The elasticity of the Swift four-way stretch fabric holds items securely in place. However, the pocket’s volume maxed out for me at either my iphone 6s, one Clif bar, or my car keys and two gels.

An especially ingenious feature of the Surge Short is the electronics pocket on the leg of the liner. My phone rides snuggly, completely concealed on my thigh and the internal conduit manages your earbud cord nicely. The outer short’s fabric hides the phone or ipod. The internal phone storage sleeve helps maximize the volume of what you can carry on a single run.

The elastic side straps on the shorts that are touted as storage bands baffled me a little.They are flexible but  don’t tighten or loosen, and I worry that they would end up losing whatever you would store there (extra top, gloves, reflective band, etc) before you even realize they are gone.

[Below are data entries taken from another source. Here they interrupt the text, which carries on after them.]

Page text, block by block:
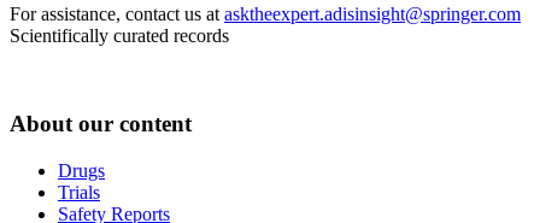
For assistance, contact us at asktheexpert.adisinsight@springer.com
Scientifically curated records
About our content
Drugs
Trials
Safety Reports
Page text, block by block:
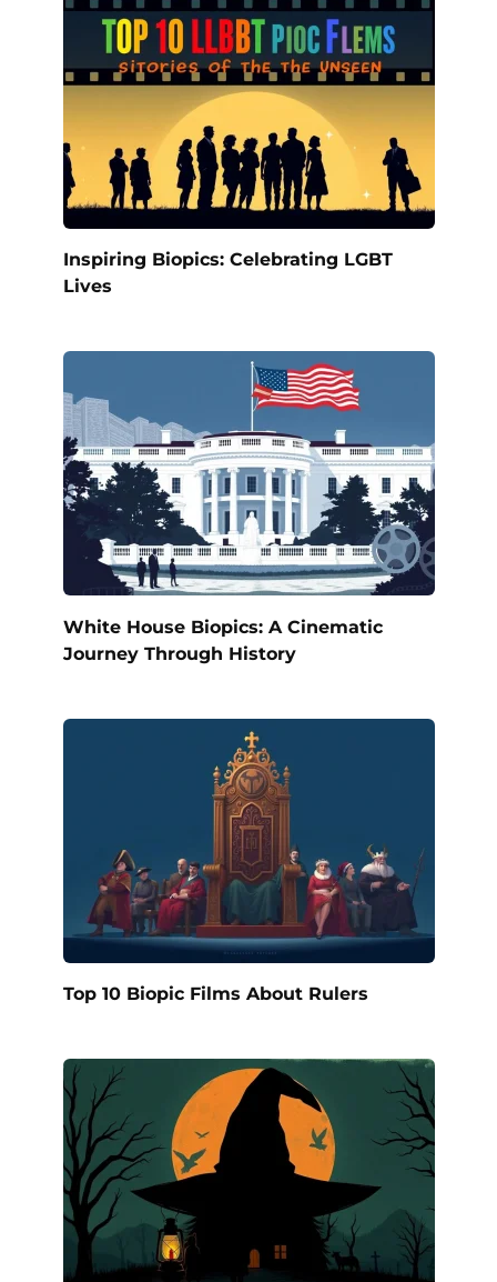
Inspiring Biopics: Celebrating LGBT
Lives
White House Biopics: A Cinematic
Journey Through History
Top 10 Biopic Films About Rulers
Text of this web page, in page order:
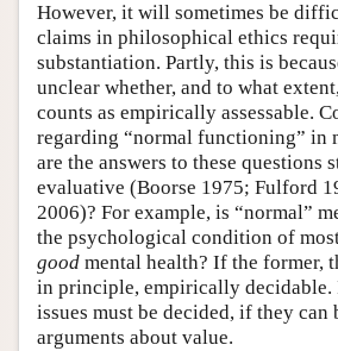
However, it will sometimes be
claims in philosophical ethics
substantiation. Partly, this is
unclear whether, and to what
counts as empirically assessable.
regarding “normal functioning” in
are the answers to these questions
evaluative (Boorse 1975; Fulford
2006)? For example, is “normal”
the psychological condition of
good mental health? If the former,
in principle, empirically decidable.
issues must be decided, if they can
arguments about value.
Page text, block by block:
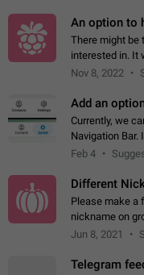
An option to
There might be
interested in. It
topics.
Nov 8, 2022
Add an
Currently, we
Navigation Bar.
either. Please
Feb 4
Different
Please make a
nickname on
account in
Jun 8, 2021
Telegram
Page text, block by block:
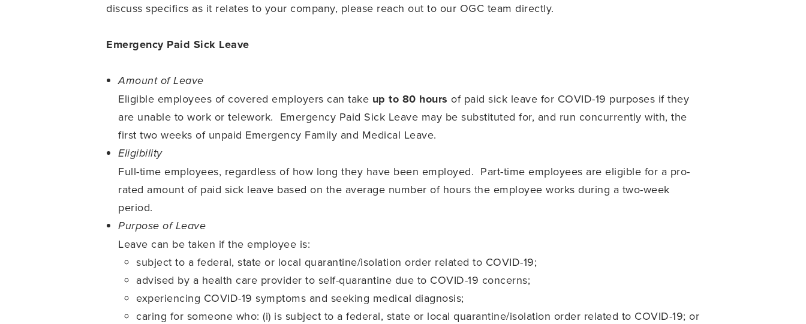
discuss specifics as it relates to your company, please reach out to our OGC team directly.
Emergency Paid Sick Leave
Amount of Leave
Eligible employees of covered employers can take up to 80 hours of paid sick leave for COVID-19 purposes if they
are unable to work or telework. Emergency Paid Sick Leave may be substituted for, and run concurrently with, the
first two weeks of unpaid Emergency Family and Medical Leave.
Eligibility
Full-time employees, regardless of how long they have been employed. Part-time employees are eligible for a pro-
rated amount of paid sick leave based on the average number of hours the employee works during a two-week
period.
Purpose of Leave
Leave can be taken if the employee is:
subject to a federal, state or local quarantine/isolation order related to COVID-19;
advised by a health care provider to self-quarantine due to COVID-19 concerns;
experiencing COVID-19 symptoms and seeking medical diagnosis;
caring for someone who: (i) is subject to a federal, state or local quarantine/isolation order related to COVID-19; or
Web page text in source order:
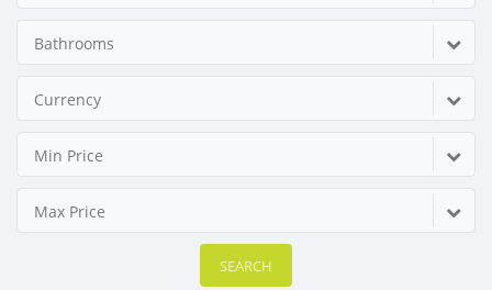
Bathrooms
Currency
Min Price
Max Price
SEARCH
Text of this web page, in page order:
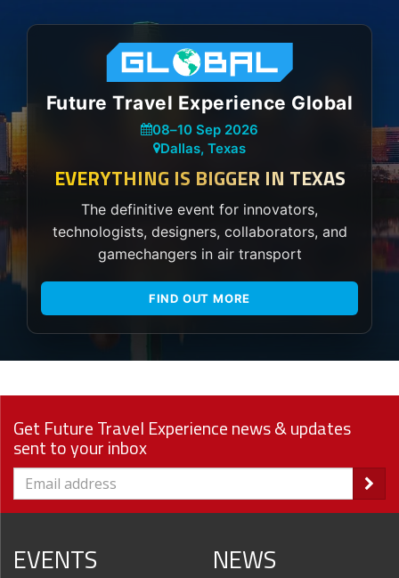
Future Travel Experience Global
08–10 Sep 2026
Dallas, Texas
EVERYTHING IS BIGGER IN TEXAS
The definitive event for innovators,
technologists, designers, collaborators, and
gamechangers in air transport
FIND OUT MORE
Get Future Travel Experience news & updates
sent to your inbox
EVENTS NEWS
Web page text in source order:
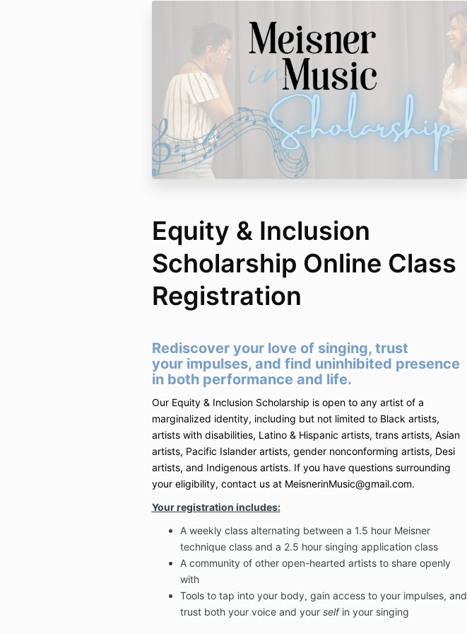
Equity & Inclusion
Scholarship Online Class
Registration
Rediscover your love of singing, trust
your impulses, and find uninhibited presence
in both performance and life.
Our Equity & Inclusion Scholarship is open to any artist of a
marginalized identity, including but not limited to Black artists,
artists with disabilities, Latino & Hispanic artists, trans artists, Asian
artists, Pacific Islander artists, gender nonconforming artists, Desi
artists, and Indigenous artists. If you have questions surrounding
your eligibility, contact us at MeisnerinMusic@gmail.com.
Your registration includes:
A weekly class alternating between a 1.5 hour Meisner
technique class and a 2.5 hour singing application class
A community of other open-hearted artists to share openly
with
Tools to tap into your body, gain access to your impulses, and
trust both your voice and your selfin your singing
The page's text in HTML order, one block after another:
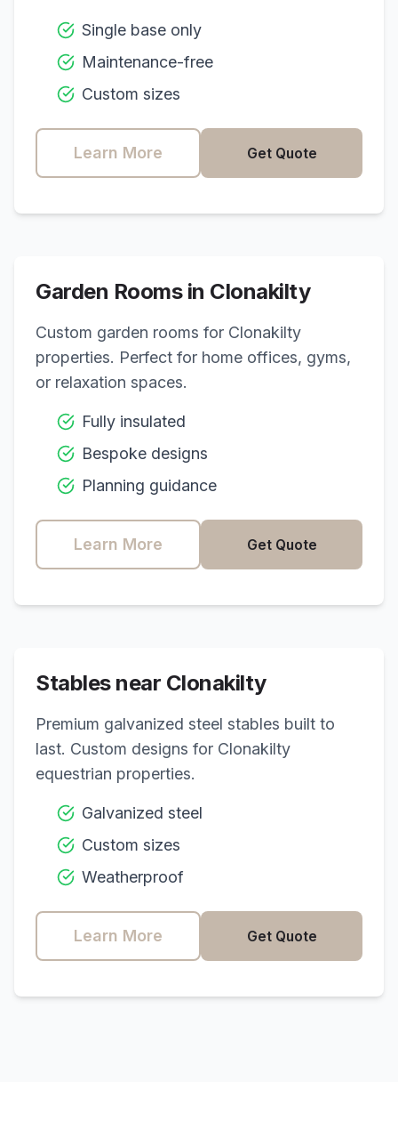
Single base only
Maintenance-free
Custom sizes
Learn More Get Quote
Garden Rooms in Clonakilty
Custom garden rooms for Clonakilty
properties. Perfect for home offices, gyms,
or relaxation spaces.
Fully insulated
Bespoke designs
Planning guidance
Learn More Get Quote
Stables near Clonakilty
Premium galvanized steel stables built to
last. Custom designs for Clonakilty
equestrian properties.
Galvanized steel
Custom sizes
Weatherproof
Learn More Get Quote

The bottom edge of each leg features a small reflective safety strip. While this is not uncommon in running apparel, I feel that it’s noteworthy in that unlike some other brands it is subtle and very flexible. Some other brands that I I’ve used have this feature and it ends up creating a stiff edge on the fabric which can be a little annoying.

Overall, I was impressed with the LuluLemon Surge Short. While it’s not the short I would select for super long efforts, marathons or ultras, it does have its place in my running repertoire. The Surge Short is a touch spendy at $68.00, but quality build of the short seams to say that it will be around for a while. The Surge short’s combination of comfort, function and simplicity make it a winner. It will definitely be one of my go-tos for shorter runs around town, yoga or hiking.